Dal Simeto, una gemma: l’ambra

 

    Nella notte dei tempi la valle del Simeto era coperta da fitte boscaglie i cui alberi erano ricchi di resina.

    E' questa una sostanza che col caldo tende ad essere quasi liquida e cola giù dal tronco, invischiando minuscoli insetti, polline, fiori e altre cose che incontra nel suo cammino.

    Poi le sostanze volatili che rientrano nella sua complessa formula chimica svaniscono e la resina diventa più compatta, quasi una pasta cristallina. Passano gli anni, milioni di anni, e la resina si è fossilizzata e al suo interno polline, fiori e insetti sono rimasti tali e quali.

    L'età dell' ambra varia dai trenta ai cento milioni di anni; la storia dell' uomo data circa centocinquantamila anni; per cui un ciottolo d' ambra è da duecento a cinquecento volte più vecchio di Adamo e Eva; gli insetti intrappolati nell' ambra urlano la loro tragedia ventimila volte più antica di quella di Gesù.

    L' ambra è la più giovane fra le pietre preziose; è fra le pietre più tenere e leggere: un'unghia la può scalfire e quasi galleggia nell' acqua salata. E' una pietra preziosa senza essere una pietra, in quanto deriva dal regno vegetale.

    In Sicilia, nel greto del fiume Simeto, si rinveniva fino a pochi anni fa, la più bella e la più preziosa ambra del mondo: la " simetite " che trova largo impiego nel campo della gioelleria più raffinata.

    Da quando hanno regolamentato con dighe e argini il corso del fiume, è sempre più difficile trovarne e bisogna accontentarsi del materiale proveniente dal Baltico o dall' America Centrale.

    L' ambra vanta il maggior numero di origini mitiche, di leggende, di proprietà terapeutiche, di virtù magiche. Essa è la prima pietra preziosa di cui parla Plinio il Vecchio nella sua "Historia Naturalis " (libro XXXVII )."..... Demostrato la chiama " Lyncurium " e dice che deriva dall' orina delle linci; dai maschi quella di colore rossastro, dalla femmine quella di colore più morbido e candido. Secondo Teomene, nei pressi della grande Sirte, c' è il giardino delle Esperidi...ivi ci sono alberi di pioppo dalle cui cime l' ambra cade nello stagno, dove poi viene raccolta dalle fanciulle delle Esperidi....

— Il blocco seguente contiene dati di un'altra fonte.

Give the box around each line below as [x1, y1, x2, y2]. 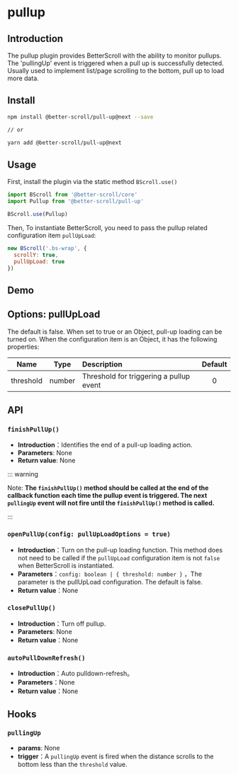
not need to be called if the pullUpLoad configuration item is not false [17, 553, 220, 562]
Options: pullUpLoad [7, 308, 101, 320]
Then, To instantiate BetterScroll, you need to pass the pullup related [7, 223, 208, 231]
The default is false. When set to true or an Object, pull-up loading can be [7, 327, 222, 336]
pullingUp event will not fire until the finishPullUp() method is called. [7, 498, 215, 508]
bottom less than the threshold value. [17, 760, 127, 768]
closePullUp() [7, 604, 56, 612]
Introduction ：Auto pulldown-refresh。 [17, 669, 134, 678]

    Le varietà dell' ambra sono numerose. Fra queste quella bianca è di profumo straordinario ma non ha pregio; quelle giallo-rossicce hanno maggiore valore e fra queste ancora di più quelle traslucide; sono le più apprezzate quelle chiamate " Falerne " dal colore del vino, trasparenti e di colore morbido, nelle quali piace anche la morbidezza del colore del miele cotto..."

    Orazio nel libro IV, epigramma LIX dice: " Una vipera s' arrampicava sui rami piangenti delle Elladi, la perla liquida dell' ambra gialla l' incontra e le cola addosso, essa perde subito il senso del movimento e rimane prigioniera in questa materia ghiacciata. Non ti vantare, o Cleopatra, del tuo regale sepolcro, giacché una vipera riposa in una bara ben più nobile della tua ".